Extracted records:
▬▬▬

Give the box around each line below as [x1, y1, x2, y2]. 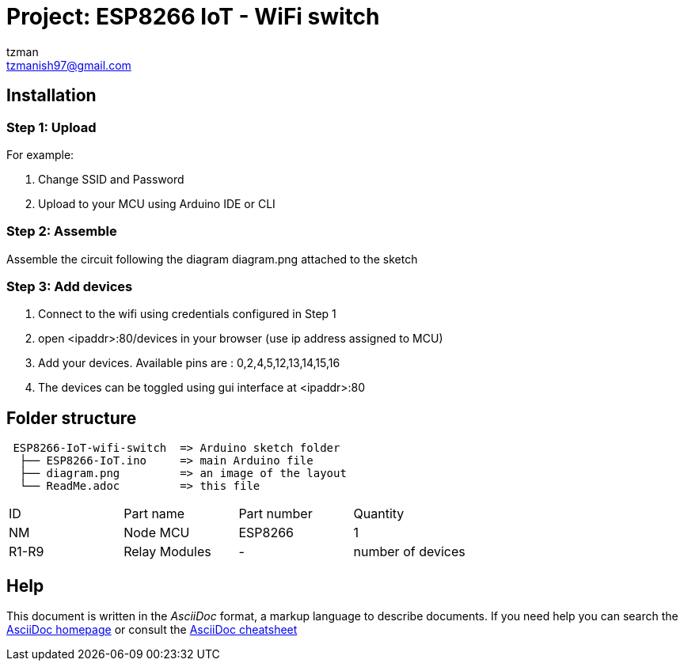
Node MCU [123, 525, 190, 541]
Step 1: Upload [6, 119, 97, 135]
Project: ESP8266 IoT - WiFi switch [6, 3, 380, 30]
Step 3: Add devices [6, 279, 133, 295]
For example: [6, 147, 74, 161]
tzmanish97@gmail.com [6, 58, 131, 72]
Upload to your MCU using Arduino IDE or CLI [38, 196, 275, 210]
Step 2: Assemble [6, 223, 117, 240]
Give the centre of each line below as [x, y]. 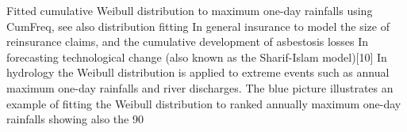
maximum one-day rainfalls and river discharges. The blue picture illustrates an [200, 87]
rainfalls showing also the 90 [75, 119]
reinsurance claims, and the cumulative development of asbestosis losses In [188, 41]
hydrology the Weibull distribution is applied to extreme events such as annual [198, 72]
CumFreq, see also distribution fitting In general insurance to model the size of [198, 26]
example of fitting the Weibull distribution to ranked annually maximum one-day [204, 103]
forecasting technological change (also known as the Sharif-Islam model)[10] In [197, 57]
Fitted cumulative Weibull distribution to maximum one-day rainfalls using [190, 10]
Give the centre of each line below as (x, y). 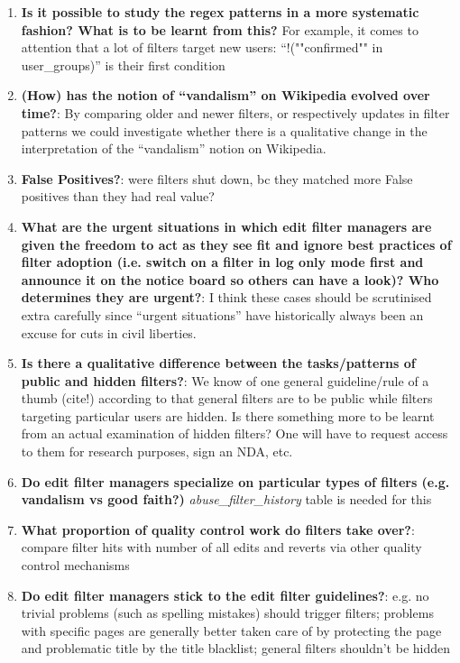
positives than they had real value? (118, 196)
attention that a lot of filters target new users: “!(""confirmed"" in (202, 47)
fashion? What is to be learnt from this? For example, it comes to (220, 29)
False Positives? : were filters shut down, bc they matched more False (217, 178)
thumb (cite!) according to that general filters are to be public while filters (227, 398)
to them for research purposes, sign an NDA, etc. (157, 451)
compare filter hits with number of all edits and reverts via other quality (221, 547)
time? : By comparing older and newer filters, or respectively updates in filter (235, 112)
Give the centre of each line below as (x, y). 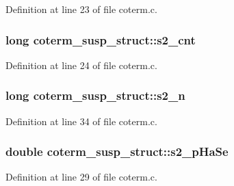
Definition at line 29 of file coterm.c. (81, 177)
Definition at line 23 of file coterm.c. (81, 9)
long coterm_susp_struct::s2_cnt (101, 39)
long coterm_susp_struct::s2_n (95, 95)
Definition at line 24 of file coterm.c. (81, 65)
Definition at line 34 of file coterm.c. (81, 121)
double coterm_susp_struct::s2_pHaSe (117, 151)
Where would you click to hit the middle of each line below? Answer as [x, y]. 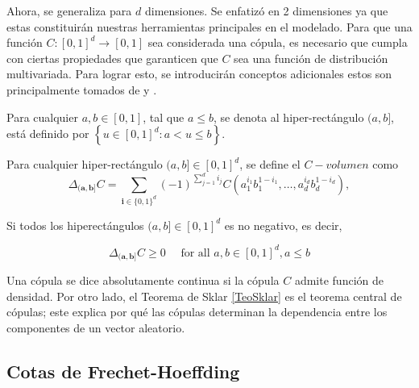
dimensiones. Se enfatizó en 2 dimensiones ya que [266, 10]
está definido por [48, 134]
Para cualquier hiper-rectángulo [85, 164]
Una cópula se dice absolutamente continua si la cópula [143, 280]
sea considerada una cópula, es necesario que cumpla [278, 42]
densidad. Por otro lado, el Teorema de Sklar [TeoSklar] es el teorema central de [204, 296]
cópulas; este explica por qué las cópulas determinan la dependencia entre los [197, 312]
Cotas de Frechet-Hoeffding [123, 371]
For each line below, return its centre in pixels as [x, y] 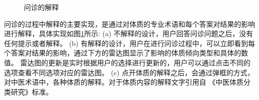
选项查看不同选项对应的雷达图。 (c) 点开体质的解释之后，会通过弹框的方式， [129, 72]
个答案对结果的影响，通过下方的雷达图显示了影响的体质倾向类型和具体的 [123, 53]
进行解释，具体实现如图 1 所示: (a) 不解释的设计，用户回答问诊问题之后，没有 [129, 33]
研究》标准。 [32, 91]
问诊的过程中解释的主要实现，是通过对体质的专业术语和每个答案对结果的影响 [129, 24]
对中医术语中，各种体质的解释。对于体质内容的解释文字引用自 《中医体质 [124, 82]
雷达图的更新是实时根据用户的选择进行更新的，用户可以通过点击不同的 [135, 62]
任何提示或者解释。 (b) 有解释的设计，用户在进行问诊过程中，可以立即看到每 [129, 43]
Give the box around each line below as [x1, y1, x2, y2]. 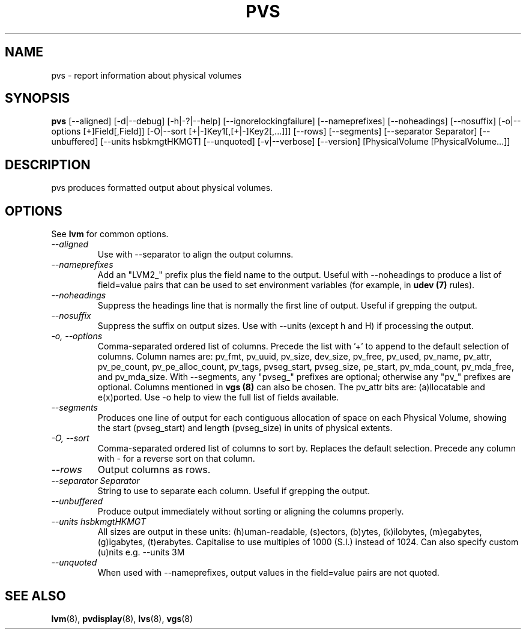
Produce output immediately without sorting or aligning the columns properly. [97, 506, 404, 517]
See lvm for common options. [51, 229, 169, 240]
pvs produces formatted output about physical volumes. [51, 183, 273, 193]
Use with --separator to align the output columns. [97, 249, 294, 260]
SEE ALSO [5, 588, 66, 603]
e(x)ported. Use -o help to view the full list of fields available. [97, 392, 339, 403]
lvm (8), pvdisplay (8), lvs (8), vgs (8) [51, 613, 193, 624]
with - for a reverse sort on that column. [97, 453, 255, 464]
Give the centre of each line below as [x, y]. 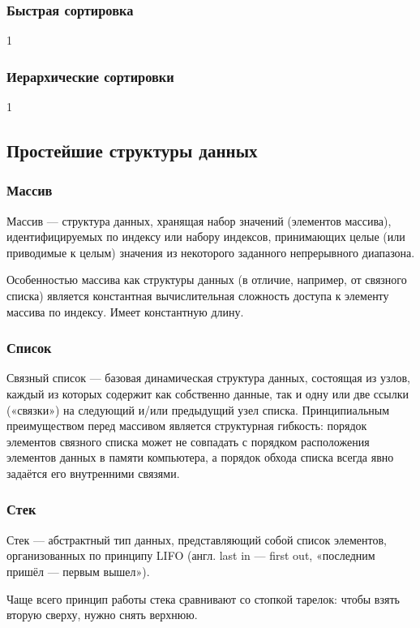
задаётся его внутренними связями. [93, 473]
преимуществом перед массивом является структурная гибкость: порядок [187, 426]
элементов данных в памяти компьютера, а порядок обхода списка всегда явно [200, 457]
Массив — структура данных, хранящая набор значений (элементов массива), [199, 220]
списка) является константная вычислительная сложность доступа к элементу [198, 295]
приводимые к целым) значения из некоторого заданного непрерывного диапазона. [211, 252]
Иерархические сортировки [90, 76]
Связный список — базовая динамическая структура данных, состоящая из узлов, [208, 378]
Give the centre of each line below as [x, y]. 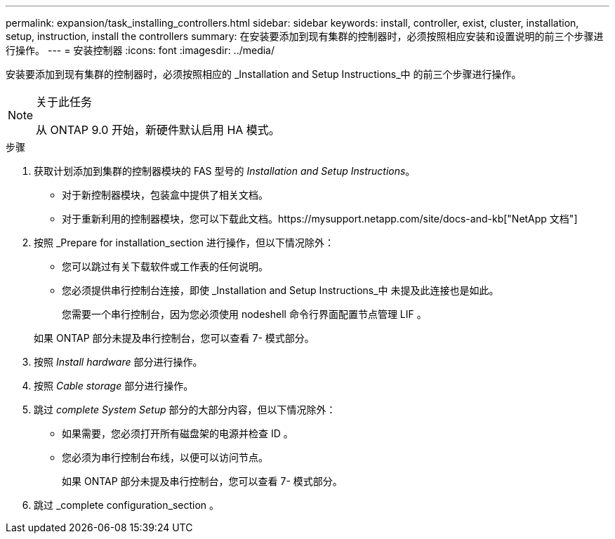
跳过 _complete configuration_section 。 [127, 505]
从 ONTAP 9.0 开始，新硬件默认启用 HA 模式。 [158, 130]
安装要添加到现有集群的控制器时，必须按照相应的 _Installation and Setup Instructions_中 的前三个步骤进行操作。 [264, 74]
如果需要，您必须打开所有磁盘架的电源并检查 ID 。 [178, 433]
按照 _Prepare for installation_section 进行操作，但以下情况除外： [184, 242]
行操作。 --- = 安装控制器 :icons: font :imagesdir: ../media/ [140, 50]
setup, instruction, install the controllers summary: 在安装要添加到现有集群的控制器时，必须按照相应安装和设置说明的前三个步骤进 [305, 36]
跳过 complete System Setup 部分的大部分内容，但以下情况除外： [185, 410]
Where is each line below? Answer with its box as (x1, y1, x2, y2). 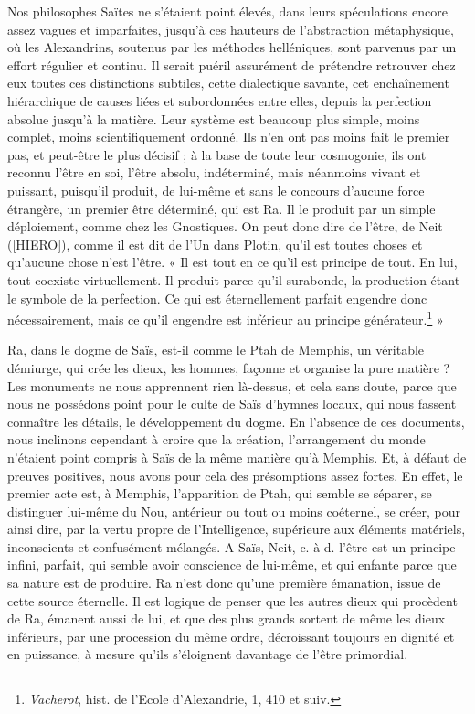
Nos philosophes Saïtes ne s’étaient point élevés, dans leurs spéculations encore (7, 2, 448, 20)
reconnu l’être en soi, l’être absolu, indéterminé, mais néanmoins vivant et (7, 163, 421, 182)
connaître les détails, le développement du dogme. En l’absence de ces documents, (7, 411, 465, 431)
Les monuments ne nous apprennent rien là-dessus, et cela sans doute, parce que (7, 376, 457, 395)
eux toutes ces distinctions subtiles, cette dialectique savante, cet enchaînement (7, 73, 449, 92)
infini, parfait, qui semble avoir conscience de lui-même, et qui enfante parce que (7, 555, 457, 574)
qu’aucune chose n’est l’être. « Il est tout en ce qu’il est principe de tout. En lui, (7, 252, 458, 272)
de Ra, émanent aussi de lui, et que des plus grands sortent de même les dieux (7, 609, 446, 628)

▬▬▬

In the records above, how many lines contain the word "être"? State only the number.

--- Completed exercise ---
2